#### Records supplied

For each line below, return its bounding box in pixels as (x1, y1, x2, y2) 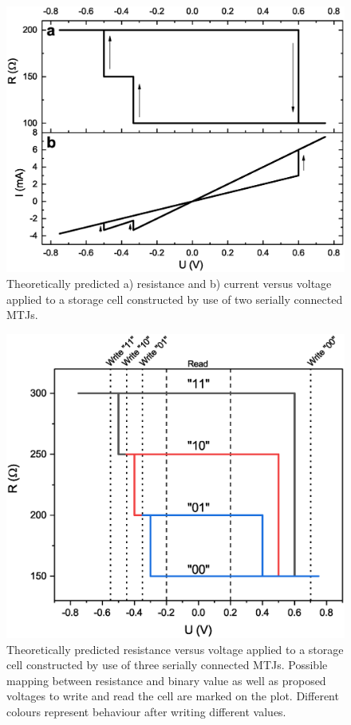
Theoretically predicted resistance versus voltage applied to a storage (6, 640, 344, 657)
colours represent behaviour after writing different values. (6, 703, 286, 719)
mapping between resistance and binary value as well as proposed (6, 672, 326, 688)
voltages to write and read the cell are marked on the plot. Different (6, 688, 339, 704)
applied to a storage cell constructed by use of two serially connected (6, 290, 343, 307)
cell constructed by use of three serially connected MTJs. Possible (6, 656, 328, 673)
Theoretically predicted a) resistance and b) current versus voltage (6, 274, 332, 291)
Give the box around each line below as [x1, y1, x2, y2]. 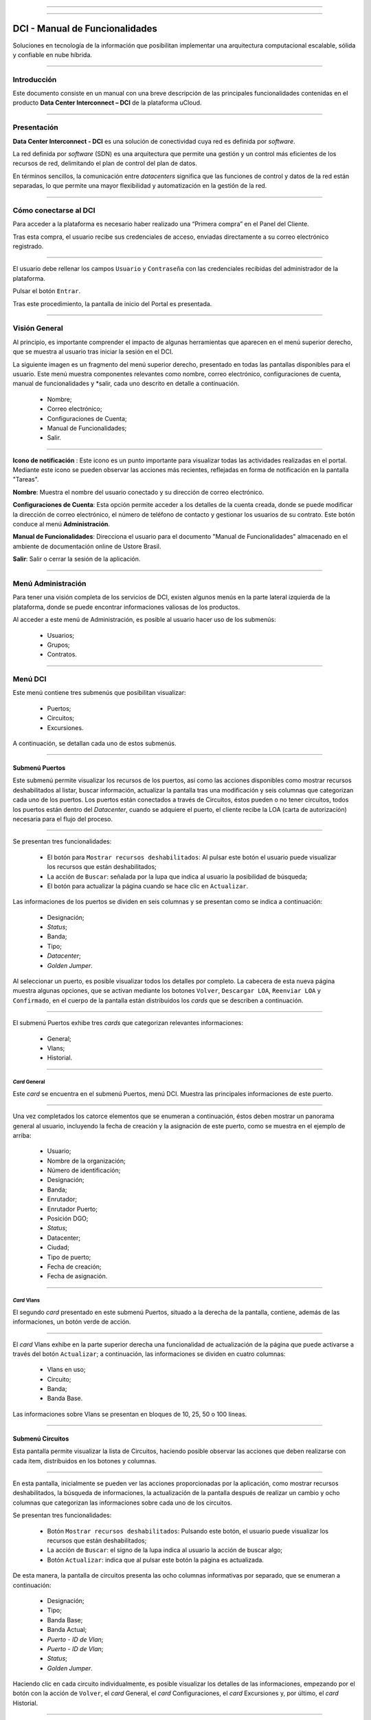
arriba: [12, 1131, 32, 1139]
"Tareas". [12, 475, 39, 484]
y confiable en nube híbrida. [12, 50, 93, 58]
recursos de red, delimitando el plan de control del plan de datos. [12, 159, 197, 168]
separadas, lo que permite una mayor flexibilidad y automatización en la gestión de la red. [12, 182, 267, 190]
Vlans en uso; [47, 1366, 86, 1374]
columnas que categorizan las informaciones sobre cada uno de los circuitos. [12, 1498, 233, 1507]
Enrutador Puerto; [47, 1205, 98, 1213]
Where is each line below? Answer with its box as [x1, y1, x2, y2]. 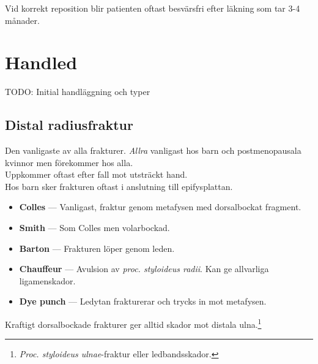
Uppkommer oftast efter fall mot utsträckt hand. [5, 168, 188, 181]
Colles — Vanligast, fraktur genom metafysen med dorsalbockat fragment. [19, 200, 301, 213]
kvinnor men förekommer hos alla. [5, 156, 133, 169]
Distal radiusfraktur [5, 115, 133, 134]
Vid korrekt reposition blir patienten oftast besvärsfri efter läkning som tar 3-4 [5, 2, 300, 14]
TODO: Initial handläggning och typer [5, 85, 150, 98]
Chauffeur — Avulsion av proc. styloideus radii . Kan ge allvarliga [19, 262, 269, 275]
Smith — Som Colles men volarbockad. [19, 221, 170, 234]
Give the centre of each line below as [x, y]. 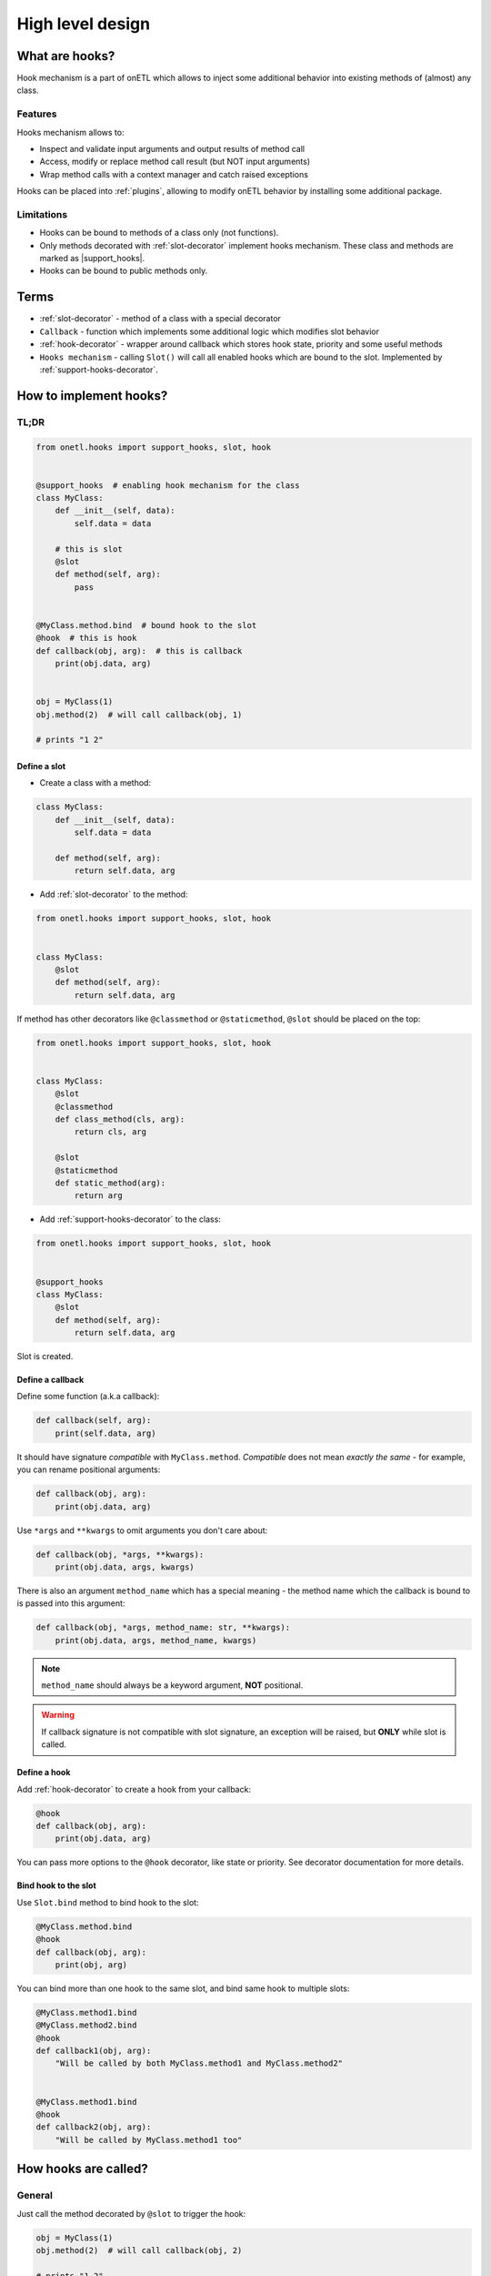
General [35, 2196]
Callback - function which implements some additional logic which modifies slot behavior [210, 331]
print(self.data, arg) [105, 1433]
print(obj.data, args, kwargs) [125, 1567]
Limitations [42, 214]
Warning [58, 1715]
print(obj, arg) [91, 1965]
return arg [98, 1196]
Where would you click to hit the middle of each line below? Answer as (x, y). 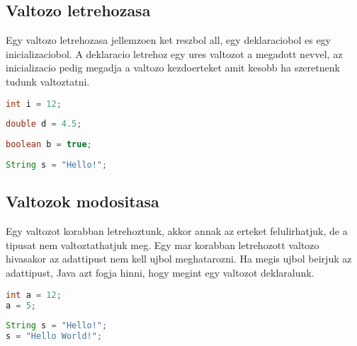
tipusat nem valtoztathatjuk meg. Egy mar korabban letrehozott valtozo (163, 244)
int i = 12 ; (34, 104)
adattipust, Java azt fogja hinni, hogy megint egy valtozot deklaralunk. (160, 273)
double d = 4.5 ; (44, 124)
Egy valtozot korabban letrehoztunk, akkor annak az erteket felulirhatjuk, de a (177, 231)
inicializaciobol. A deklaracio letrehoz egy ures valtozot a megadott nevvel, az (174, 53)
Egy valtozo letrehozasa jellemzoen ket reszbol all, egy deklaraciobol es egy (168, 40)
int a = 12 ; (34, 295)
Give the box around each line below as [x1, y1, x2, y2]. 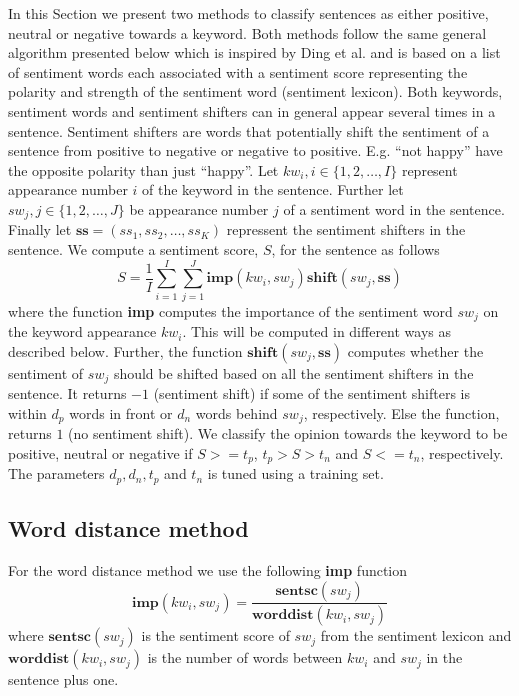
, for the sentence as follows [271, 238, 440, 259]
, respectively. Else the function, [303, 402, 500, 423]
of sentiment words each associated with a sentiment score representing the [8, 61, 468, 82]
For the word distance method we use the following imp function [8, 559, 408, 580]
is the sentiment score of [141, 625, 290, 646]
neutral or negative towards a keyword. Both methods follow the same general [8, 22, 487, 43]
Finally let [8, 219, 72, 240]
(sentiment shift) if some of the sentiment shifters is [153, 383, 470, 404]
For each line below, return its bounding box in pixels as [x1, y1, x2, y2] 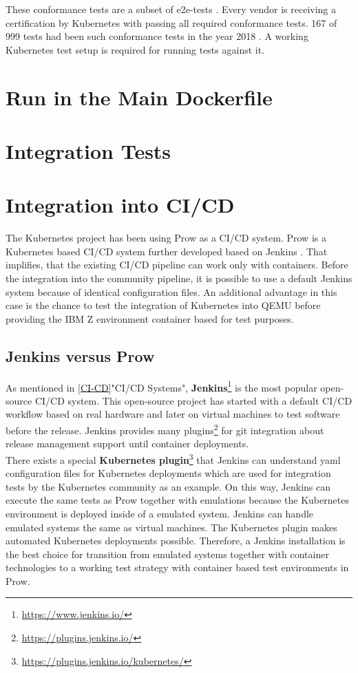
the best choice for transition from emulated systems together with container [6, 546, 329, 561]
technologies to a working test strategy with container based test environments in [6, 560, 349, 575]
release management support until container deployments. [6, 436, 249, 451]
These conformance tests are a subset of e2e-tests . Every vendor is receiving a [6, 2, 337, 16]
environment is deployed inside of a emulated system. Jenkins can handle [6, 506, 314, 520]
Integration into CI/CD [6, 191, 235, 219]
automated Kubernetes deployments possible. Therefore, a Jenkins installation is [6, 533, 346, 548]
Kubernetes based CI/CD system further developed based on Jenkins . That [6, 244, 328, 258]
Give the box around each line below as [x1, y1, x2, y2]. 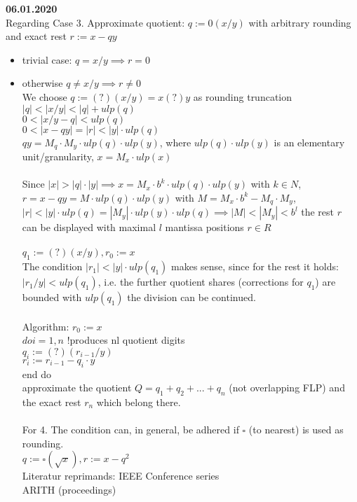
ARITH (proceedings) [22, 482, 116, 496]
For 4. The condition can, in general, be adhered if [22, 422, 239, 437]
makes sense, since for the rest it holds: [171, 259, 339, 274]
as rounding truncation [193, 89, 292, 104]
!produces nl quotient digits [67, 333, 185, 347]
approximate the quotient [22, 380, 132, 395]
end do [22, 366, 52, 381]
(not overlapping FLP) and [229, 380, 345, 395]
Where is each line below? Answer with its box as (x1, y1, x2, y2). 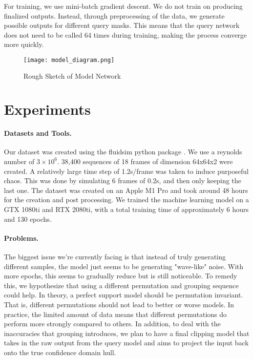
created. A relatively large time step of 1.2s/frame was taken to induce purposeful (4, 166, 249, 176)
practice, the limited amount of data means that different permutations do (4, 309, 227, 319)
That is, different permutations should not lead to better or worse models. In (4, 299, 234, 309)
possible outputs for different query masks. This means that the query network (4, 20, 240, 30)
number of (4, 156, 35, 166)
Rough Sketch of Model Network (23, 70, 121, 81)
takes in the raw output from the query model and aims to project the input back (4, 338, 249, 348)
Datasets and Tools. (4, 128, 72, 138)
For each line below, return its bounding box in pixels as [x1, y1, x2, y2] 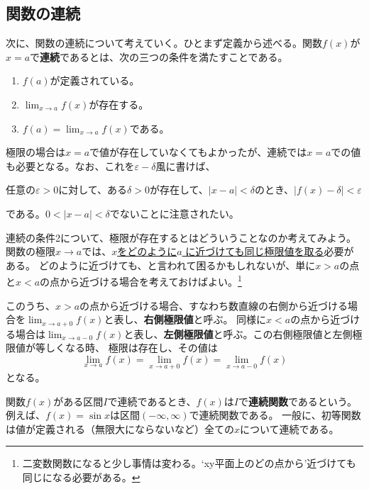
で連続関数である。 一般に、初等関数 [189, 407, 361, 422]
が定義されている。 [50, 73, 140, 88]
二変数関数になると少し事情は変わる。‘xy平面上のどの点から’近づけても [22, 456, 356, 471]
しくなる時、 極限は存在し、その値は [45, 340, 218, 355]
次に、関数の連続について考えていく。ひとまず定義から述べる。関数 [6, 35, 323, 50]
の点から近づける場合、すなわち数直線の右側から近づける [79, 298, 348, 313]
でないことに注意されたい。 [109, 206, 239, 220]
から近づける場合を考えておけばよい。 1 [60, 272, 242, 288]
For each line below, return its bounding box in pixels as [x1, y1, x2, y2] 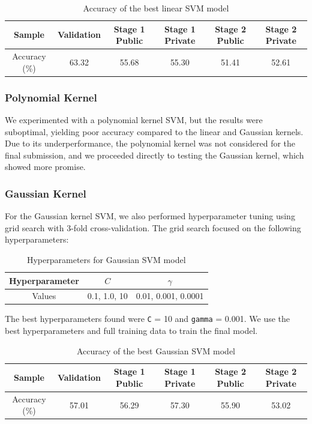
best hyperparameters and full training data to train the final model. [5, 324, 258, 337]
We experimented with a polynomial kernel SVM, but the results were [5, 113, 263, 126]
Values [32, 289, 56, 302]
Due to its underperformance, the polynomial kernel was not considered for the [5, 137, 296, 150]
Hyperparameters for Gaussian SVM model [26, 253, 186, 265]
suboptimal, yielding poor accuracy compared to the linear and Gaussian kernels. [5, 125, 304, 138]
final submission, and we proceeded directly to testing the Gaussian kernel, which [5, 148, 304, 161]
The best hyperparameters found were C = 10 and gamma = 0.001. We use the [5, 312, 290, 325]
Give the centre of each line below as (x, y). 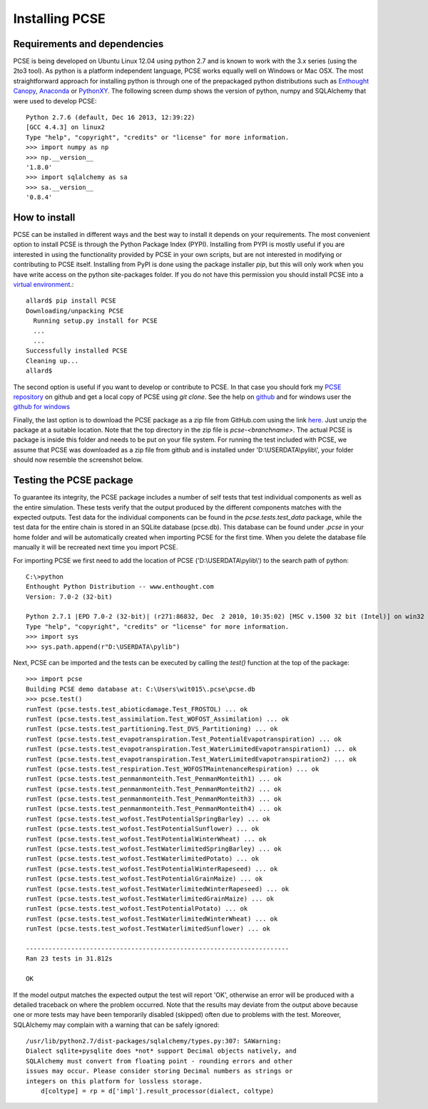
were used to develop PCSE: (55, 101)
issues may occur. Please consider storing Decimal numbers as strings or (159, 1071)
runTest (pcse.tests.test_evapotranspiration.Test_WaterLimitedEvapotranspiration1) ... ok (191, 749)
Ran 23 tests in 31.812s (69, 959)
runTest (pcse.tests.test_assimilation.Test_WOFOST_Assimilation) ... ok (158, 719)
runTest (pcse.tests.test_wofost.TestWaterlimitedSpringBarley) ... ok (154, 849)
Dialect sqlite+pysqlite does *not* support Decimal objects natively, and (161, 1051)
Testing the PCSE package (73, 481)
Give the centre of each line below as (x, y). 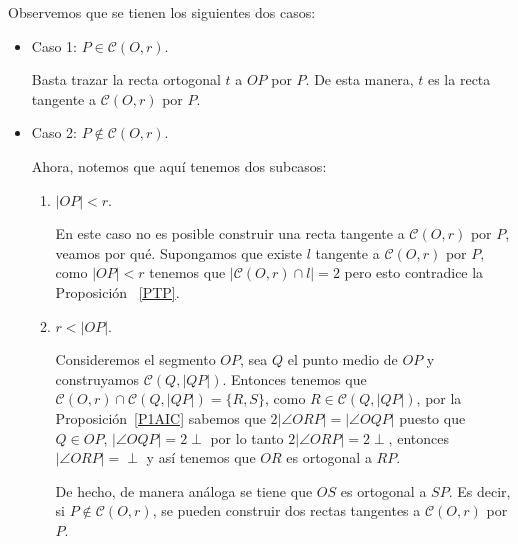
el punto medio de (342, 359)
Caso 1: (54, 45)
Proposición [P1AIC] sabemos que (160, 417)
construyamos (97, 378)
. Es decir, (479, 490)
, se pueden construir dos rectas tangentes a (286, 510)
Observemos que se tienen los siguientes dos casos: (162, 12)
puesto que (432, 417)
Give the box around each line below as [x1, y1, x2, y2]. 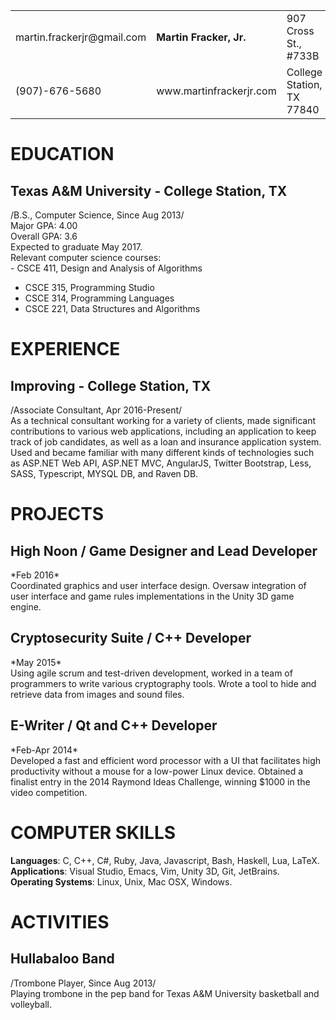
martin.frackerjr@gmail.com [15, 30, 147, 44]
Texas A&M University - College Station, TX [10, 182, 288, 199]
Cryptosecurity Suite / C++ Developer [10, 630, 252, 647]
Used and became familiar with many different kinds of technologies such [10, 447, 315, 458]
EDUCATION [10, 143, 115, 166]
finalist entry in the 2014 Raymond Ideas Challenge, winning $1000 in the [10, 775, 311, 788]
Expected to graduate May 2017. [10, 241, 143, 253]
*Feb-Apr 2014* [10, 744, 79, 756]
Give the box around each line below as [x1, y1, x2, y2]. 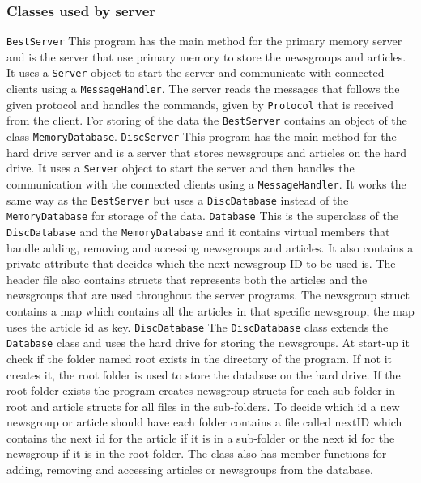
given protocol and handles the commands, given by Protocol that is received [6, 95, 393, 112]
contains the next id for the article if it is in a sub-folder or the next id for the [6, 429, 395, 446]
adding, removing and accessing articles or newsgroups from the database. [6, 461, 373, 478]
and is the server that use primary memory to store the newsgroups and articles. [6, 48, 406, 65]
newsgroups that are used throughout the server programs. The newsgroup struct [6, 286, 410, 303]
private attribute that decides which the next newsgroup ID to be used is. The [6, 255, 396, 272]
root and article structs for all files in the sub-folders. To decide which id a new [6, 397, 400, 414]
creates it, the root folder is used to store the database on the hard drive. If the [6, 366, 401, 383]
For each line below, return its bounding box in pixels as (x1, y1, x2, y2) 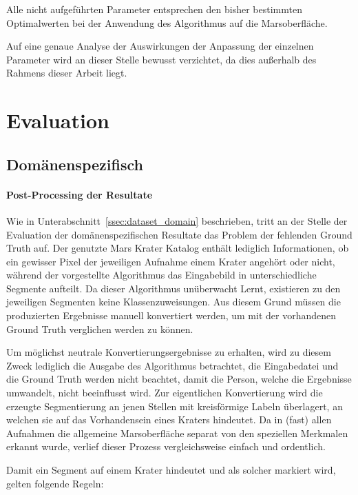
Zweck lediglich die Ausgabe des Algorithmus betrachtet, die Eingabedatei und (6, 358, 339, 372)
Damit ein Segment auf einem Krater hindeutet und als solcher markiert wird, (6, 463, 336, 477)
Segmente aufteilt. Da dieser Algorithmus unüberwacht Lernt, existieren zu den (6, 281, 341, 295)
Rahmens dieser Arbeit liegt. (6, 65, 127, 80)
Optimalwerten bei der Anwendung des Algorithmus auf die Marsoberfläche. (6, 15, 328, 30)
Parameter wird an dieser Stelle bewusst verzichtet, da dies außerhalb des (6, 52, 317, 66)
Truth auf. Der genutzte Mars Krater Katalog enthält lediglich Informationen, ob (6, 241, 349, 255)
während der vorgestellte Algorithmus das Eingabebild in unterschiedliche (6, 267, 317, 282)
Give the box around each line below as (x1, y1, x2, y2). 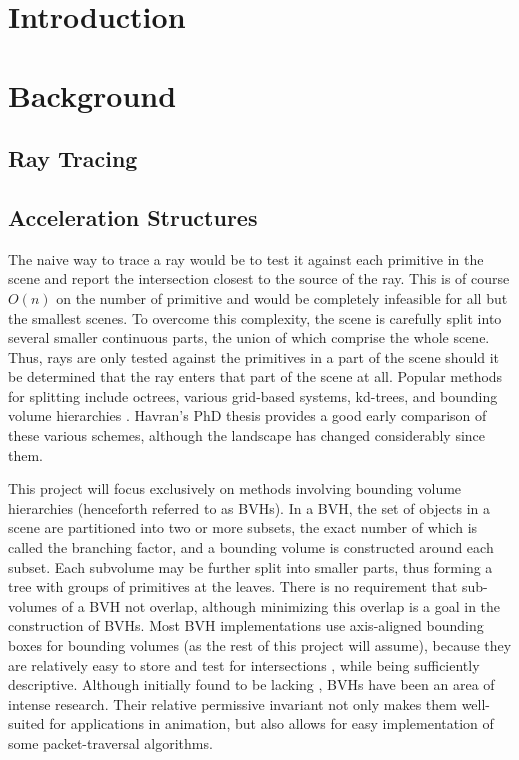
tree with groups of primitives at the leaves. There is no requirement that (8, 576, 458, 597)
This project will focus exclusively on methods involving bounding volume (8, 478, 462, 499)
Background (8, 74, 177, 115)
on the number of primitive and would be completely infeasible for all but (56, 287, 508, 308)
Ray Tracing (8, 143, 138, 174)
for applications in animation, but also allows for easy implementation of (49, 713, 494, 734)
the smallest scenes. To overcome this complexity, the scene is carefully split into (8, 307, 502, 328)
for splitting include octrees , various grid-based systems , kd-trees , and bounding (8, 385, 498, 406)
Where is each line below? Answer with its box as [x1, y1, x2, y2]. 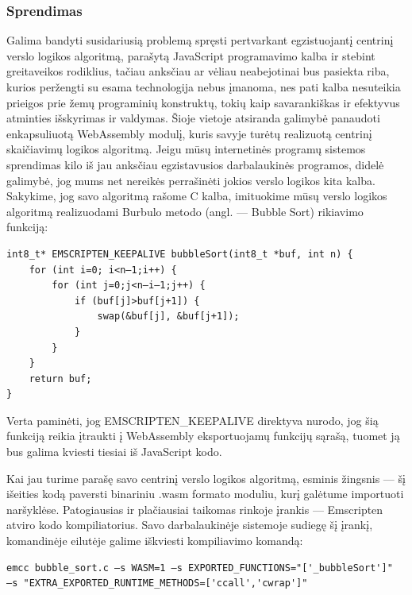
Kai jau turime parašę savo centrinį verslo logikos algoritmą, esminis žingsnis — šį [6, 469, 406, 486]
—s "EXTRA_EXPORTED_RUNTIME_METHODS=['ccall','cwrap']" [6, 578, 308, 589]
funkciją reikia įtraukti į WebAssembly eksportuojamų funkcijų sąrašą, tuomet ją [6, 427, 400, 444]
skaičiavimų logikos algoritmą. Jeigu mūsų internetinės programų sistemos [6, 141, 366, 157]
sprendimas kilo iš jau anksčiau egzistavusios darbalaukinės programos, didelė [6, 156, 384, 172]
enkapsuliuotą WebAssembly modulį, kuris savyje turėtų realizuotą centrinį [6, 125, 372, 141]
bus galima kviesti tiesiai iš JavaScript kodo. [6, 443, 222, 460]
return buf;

########

What the exercise asks> In the material above, locate the line containing "Theoretically predicted resistance" and the line containing "mapping between resistance". Transcribe exactly those two lines and every line between them, and nothing more.

Answer section>
Theoretically predicted resistance versus voltage applied to a storage (6, 640, 344, 657)
colours represent behaviour after writing different values. (6, 703, 286, 719)
mapping between resistance and binary value as well as proposed (6, 672, 326, 688)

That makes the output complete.